Rebecca Haidt trained in Comparative Literature at Washington University in St. Louis. She has taught at The Ohio State University since 1992. Her research covers a range of topics in eighteenth- and nineteenth-century Spanish cultural studies.  Areas of inquiry include body, gender, urban imaginaries, early photography, eighteenth- and nineteenth-century visual cultures, urban studies, material culture, costume and clothing histories, costumbrismo, popular theatre, narrative, exchange networks, and print cultures. She is on the advisory and editorial boards of Revista de Estudios HispánicosDecimonónica, Dieciocho, and Studies in Voltaire and the Eighteenth Century. Her three books are Embodying Enlightenment: Knowing the Body in Eighteenth-Century Spanish Literature and Culture (St.
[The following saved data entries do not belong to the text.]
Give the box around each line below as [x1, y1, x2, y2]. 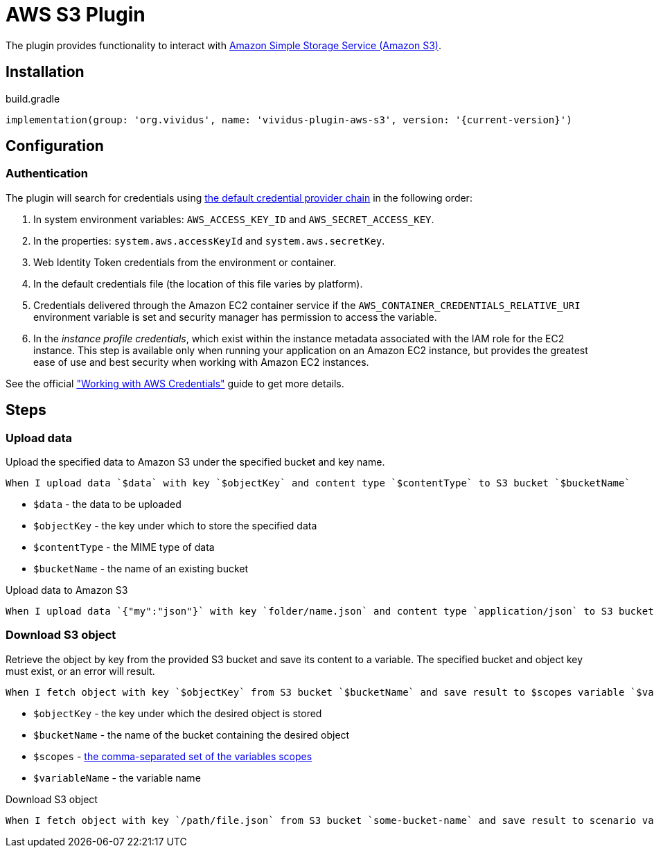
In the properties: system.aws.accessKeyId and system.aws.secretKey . [33, 234, 385, 247]
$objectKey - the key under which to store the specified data [33, 520, 317, 532]
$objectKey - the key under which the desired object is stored [33, 707, 322, 719]
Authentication [6, 166, 88, 181]
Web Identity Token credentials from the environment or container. [33, 256, 337, 268]
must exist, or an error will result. [6, 665, 155, 677]
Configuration [6, 137, 104, 155]
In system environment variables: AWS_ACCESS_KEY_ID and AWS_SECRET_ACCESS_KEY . [33, 213, 434, 225]

Martin's Press, 1998; winner of the MLA's Katherine Singer Kovacs Prize); Seduction and Sacrilege: Rhetorical Power in Fray Gerundio de Campazas (Bucknell University Press, 2002): and Women, work and clothing in eighteenth-century Spain (The Voltaire  Foundation-University of Oxford, 2012). 

Currently she is working on three book projects: a study of early nineteenth century urban visual cultures; a study of majos; and a translation of nineteenth-century poetry, with a critical introduction and notes.